Kiedyś sam próbowałem cokolwiek znaleźć i jedyne ślady pewne to oczywiście żółty budynek stacji PKP we Włochach (stoi pod skosem do obecnej linii PKP, a dawniej prostopadle do EKD w ciągu ul. Popularnej) oraz stare słupy trakcyjne przy ul. Równoległej (wzdłuż obecnych torów WKD) wskazujące na stary przebieg linii, choć być może nie mają one nic wspólnego z EKD do Włoch, lecz raczej dawnym przebiegiem linii w śladzie ulicy Drawskiej - ja jednak wierzę, że to pozostałość dawnego układu tej linii, która właśnie w tym mniej więcej miejscu powinna rozgałęziać się do Włoch.

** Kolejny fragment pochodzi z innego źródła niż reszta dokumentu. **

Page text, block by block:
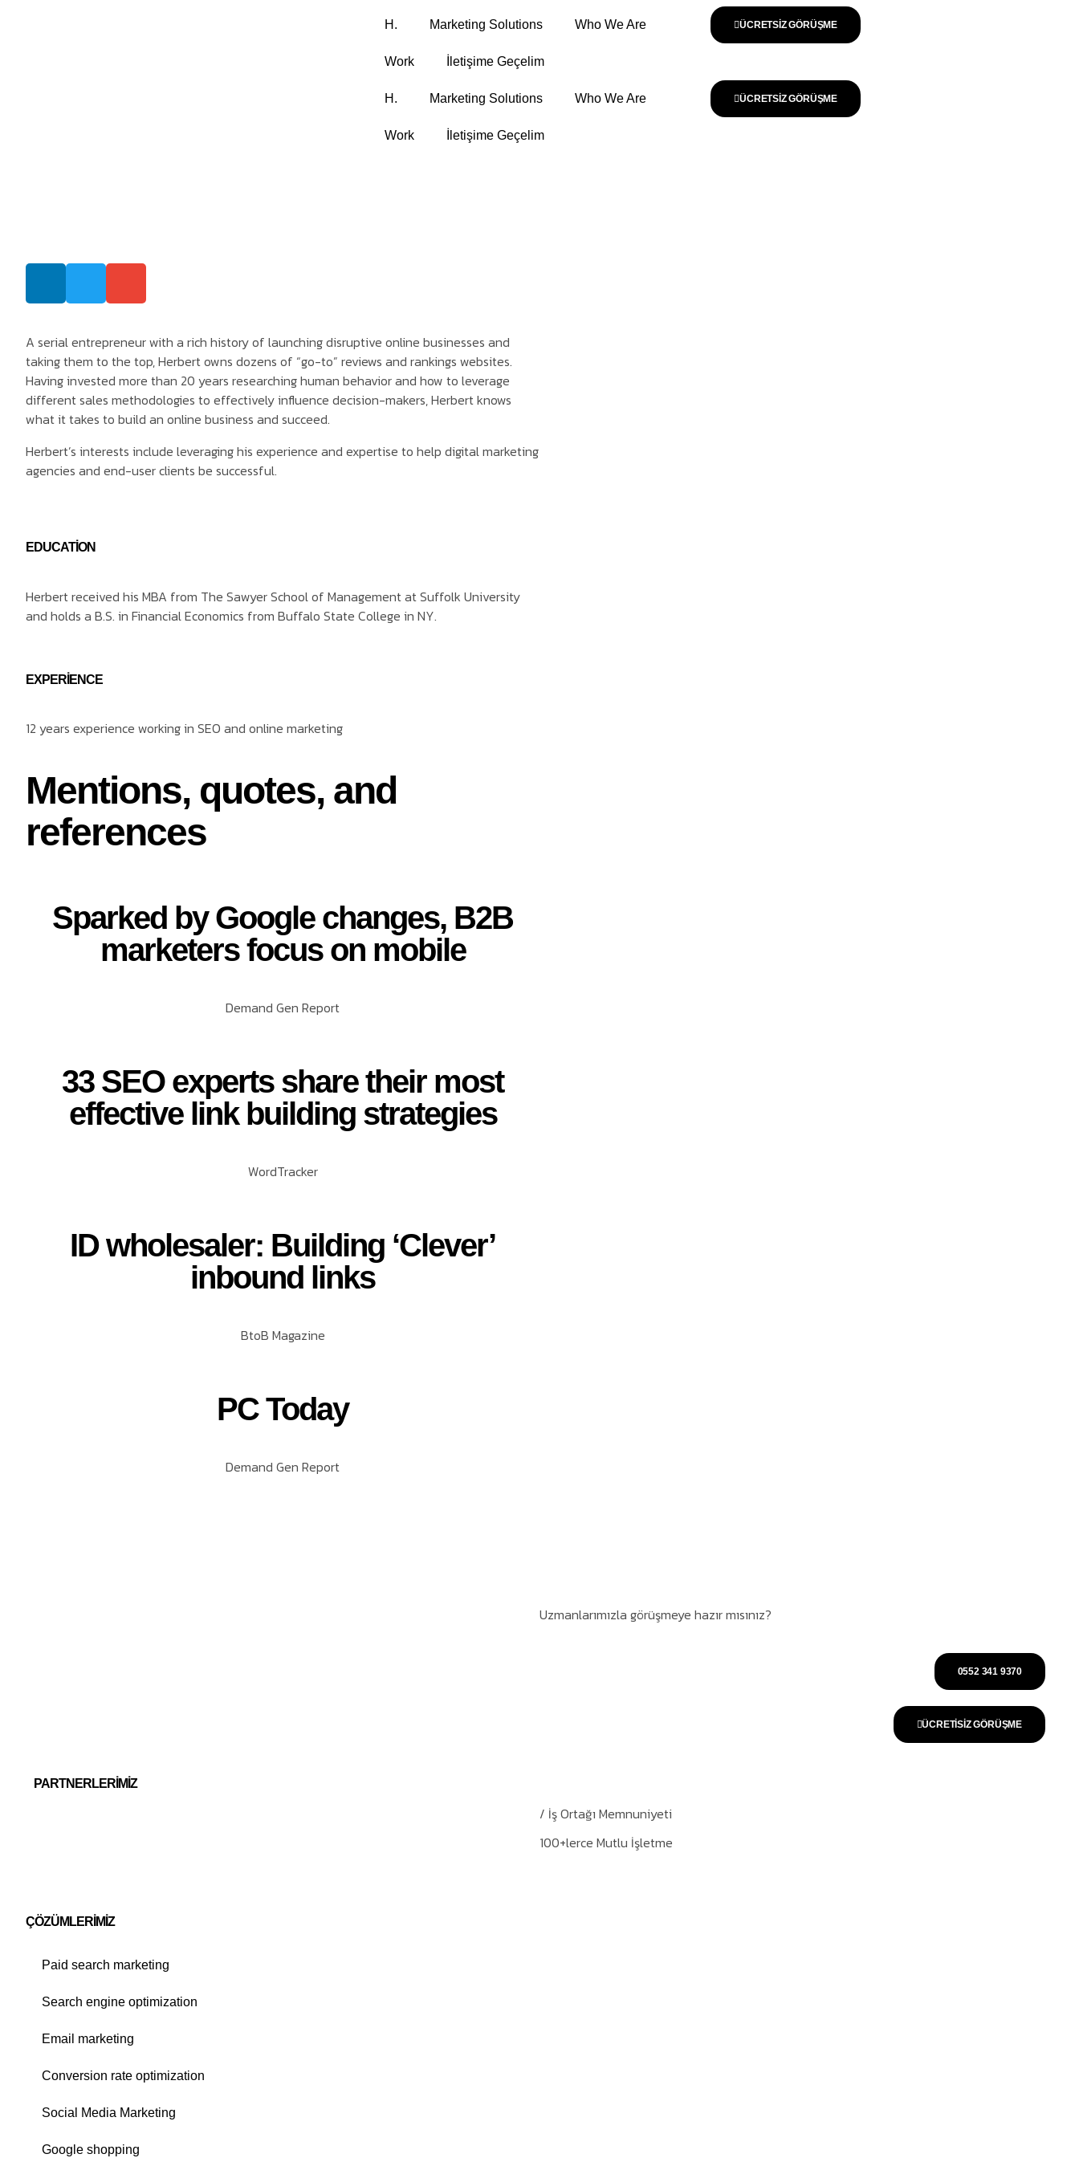
H. Marketing Solutions Who We Are
Work İletişime Geçelim
ÜCRETSIZ GÖRÜŞME
H. Marketing Solutions Who We Are
Work İletişime Geçelim
ÜCRETSIZ GÖRÜŞME
A serial entrepreneur with a rich history of launching disruptive online businesses and
taking them to the top, Herbert owns dozens of “go-to” reviews and rankings websites.
Having invested more than 20 years researching human behavior and how to leverage
different sales methodologies to effectively influence decision-makers, Herbert knows
what it takes to build an online business and succeed.
Herbert’s interests include leveraging his experience and expertise to help digital marketing
agencies and end-user clients be successful.
EDUCATION
Herbert received his MBA from The Sawyer School of Management at Suffolk University
and holds a B.S. in Financial Economics from Buffalo State College in NY.
EXPERIENCE
12 years experience working in SEO and online marketing
Mentions, quotes, and
references
Sparked by Google changes, B2B
marketers focus on mobile
Demand Gen Report
33 SEO experts share their most
effective link building strategies
WordTracker
ID wholesaler: Building ‘Clever’
inbound links
BtoB Magazine
PC Today
Demand Gen Report
Uzmanlarımızla görüşmeye hazır mısınız?
0552 341 9370
ÜCRETISİZ GÖRÜŞME
PARTNERLERIMIZ
/ İş Ortağı Memnuniyeti
100+lerce Mutlu İşletme
ÇÖZÜMLERIMIZ
Paid search marketing
Search engine optimization
Email marketing
Conversion rate optimization
Social Media Marketing
Google shopping

Dalej na siłę można się dopatrywać pozostałości po linii w tym, że ul. Popularna ma dosyć szeroki korytarz, który obecna jezdnia i chodniki na dużym obszarze niewiele wykorzystują. Pytanie też, czy skądinąd dziwny i wystający w ten korytarz budynek apteki na rogu z ul. Krańcową ma coś wspólnego z dawnym przystankiem znajdującym się mniej więcej w tym miejscu?
Szukając też samemu śladów dopatrywałem się śladów toru w załamaniach asfaltu ul. Popularnej na starym odcinku w pobliżu obecnych torów PKP - tam jak już zaczynają się te ugory. Wydaje się, że tam raczej niewiele powinno się zmienić przez ostatnie bez mała półwiecze, więc może to to?
Smutne też w tym wszystkim jest to, że wśród lokalnej społeczności mało kto zdaje sobie sprawę, że kiedyś takie EKD Włochowianie mieli pod nosem. Opowiadając historię linii (w zasadzie jedynie strzępy informacji, bo za dużo nie wiem) spotykałem się z niedowierzaniem, a dopiero jak wyciągałem stary plan Warszawy kupiony onegdaj na allegro, to dopiero wątpliwości pryskały. Swoją drogą taki plan nie jest łatwo znaleźć, bo jak się kupowało ciut za stary, to Włochy były daleko poza granicami Warszawy i nie znajdowały się na planie ;-)) Na kilka zakupów w końcu jednak trafiłem w dziesiątkę.
No nic, temat ciekawy bardzo dla mnie - szkoda, że nie będę...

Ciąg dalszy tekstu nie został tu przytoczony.